Saturday, June 20, 2015

Game Inspiration: Brothers-at-Arms & Medieval war contracts

I'm slowly reading a book on Henry V of England.

In the usual explanation of how Medieval warfare is a wholly different thing than modern warfare is a nice collection of details on the office of herald, the way loot is divided*, the importance of ransoms, etc. there was a bit about what are best called early adventuring compacts:

"Another more sophisticated method of distributing the dangers and rewards of war were the contracts between soldiers which made them "brothers-at-arms." Such agreements were genuine legal bonds, sometimes for life, sometimes for a specific period, which were usually arrived at by a solemn oath or by sealed letters. Their terms normally provided that the brothers-at-arms should share equally in all gains of war, and should contribute equally to ransoms if one of them became a captive. If both were taken prisoner, one served as a hostage and the other went to raise the ransom for both. All classes of soldiers might become brothers-at-arms -[. . . ]"
- Margaret Wade Labarge, Henry V, p. 67

It goes on to give the example of an English duke and a French duke who were brothers-at-arms despite serving different kings and having different allegiances. Still another specified two captains would pool their loot and send it to London - whoever got home first would invest it, and if only one got home he would get all of it except 1/6 set aside for the widow of the other.

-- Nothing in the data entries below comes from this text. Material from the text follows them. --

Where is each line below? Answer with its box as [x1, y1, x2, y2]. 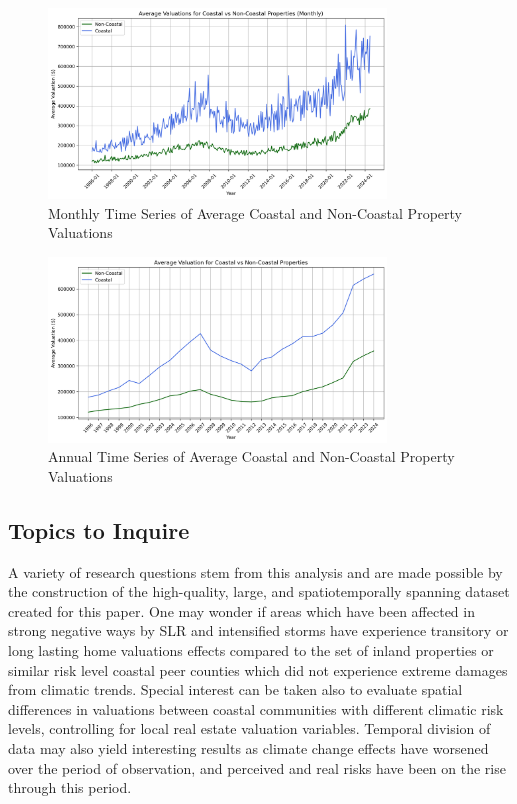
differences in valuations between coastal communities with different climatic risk [8, 698, 504, 719]
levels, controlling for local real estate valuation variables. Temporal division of [8, 718, 491, 739]
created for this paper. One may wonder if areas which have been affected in [8, 600, 475, 621]
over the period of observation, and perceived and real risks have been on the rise [8, 757, 506, 778]
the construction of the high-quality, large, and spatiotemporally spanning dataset [8, 581, 510, 602]
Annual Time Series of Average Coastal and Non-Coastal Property [48, 446, 455, 467]
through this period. [8, 777, 132, 798]
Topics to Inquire [8, 514, 190, 545]

So, early adventuring contracts. Maybe pooling all the loot, dividing it up, and providing for healing and resurrection of the slain (basically, paying a ransom to death!**) is not a strange modern let's-all-get-along thing but rather an extension of how loot-hunting men-at-arms dealt with similar issues.

* For example, as of the time of Henry V and soldiers serving for pay and loot not out on a temporary callout, the finder gets 1/3, his captain 1/3, and the king 1/3. The captain also pays 1/3 of his take (so, 1/3 of that 1/3) to the king.

** Which is an outstanding gaming concept, right there. It would explain and/or justify level based costing for Raise Dead in D&D games.


  1. Gamers are, of course, reinventing the wheel by coming up with these sorts of arrangements for adventurers, but given what I know of Medieval and Renaissance contracts, I'm pretty sure our wheels have more flaming spikes on them.

  2. The brothers-in-arms concept could be a pretty cool party dynamic. Loot share is something I brought up once in a dungeon dive years ago - lord of the town got a cut (probably like 75%) of anything brought back up.